Stored items from a collection:
>>>>>

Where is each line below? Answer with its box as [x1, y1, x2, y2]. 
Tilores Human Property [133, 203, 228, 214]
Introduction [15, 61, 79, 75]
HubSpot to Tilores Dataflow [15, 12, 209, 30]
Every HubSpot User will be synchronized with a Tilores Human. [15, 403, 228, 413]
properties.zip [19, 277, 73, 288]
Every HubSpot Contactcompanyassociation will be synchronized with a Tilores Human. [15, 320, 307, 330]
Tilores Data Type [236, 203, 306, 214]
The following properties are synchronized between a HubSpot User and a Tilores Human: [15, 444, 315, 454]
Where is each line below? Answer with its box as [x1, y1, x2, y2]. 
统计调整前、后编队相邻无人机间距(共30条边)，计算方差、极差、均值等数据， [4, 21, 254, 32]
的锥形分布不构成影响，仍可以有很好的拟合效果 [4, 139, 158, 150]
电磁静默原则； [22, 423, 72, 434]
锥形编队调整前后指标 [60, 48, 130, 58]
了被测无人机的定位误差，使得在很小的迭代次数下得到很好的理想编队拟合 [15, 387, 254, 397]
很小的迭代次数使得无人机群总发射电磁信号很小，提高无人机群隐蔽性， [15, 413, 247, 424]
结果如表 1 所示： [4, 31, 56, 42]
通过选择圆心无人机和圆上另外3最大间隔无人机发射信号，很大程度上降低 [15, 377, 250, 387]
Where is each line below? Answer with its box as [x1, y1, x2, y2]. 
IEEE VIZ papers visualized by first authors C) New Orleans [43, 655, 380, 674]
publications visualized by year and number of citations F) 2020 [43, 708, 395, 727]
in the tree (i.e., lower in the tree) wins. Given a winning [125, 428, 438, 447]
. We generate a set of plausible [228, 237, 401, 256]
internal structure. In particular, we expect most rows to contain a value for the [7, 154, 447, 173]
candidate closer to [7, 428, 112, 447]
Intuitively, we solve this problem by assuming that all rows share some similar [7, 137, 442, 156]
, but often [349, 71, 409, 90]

<<<<<

What to produce: Please print all the data again exactly as given.

Result of the task:
Where is each line below? Answer with its box as [x1, y1, x2, y2]. 
Tilores Human Property [133, 203, 228, 214]
Introduction [15, 61, 79, 75]
HubSpot to Tilores Dataflow [15, 12, 209, 30]
Every HubSpot User will be synchronized with a Tilores Human. [15, 403, 228, 413]
properties.zip [19, 277, 73, 288]
Every HubSpot Contactcompanyassociation will be synchronized with a Tilores Human. [15, 320, 307, 330]
Tilores Data Type [236, 203, 306, 214]
The following properties are synchronized between a HubSpot User and a Tilores Human: [15, 444, 315, 454]
Where is each line below? Answer with its box as [x1, y1, x2, y2]. 
统计调整前、后编队相邻无人机间距(共30条边)，计算方差、极差、均值等数据， [4, 21, 254, 32]
的锥形分布不构成影响，仍可以有很好的拟合效果 [4, 139, 158, 150]
电磁静默原则； [22, 423, 72, 434]
锥形编队调整前后指标 [60, 48, 130, 58]
了被测无人机的定位误差，使得在很小的迭代次数下得到很好的理想编队拟合 [15, 387, 254, 397]
很小的迭代次数使得无人机群总发射电磁信号很小，提高无人机群隐蔽性， [15, 413, 247, 424]
结果如表 1 所示： [4, 31, 56, 42]
通过选择圆心无人机和圆上另外3最大间隔无人机发射信号，很大程度上降低 [15, 377, 250, 387]
Where is each line below? Answer with its box as [x1, y1, x2, y2]. 
IEEE VIZ papers visualized by first authors C) New Orleans [43, 655, 380, 674]
publications visualized by year and number of citations F) 2020 [43, 708, 395, 727]
in the tree (i.e., lower in the tree) wins. Given a winning [125, 428, 438, 447]
. We generate a set of plausible [228, 237, 401, 256]
internal structure. In particular, we expect most rows to contain a value for the [7, 154, 447, 173]
candidate closer to [7, 428, 112, 447]
Intuitively, we solve this problem by assuming that all rows share some similar [7, 137, 442, 156]
, but often [349, 71, 409, 90]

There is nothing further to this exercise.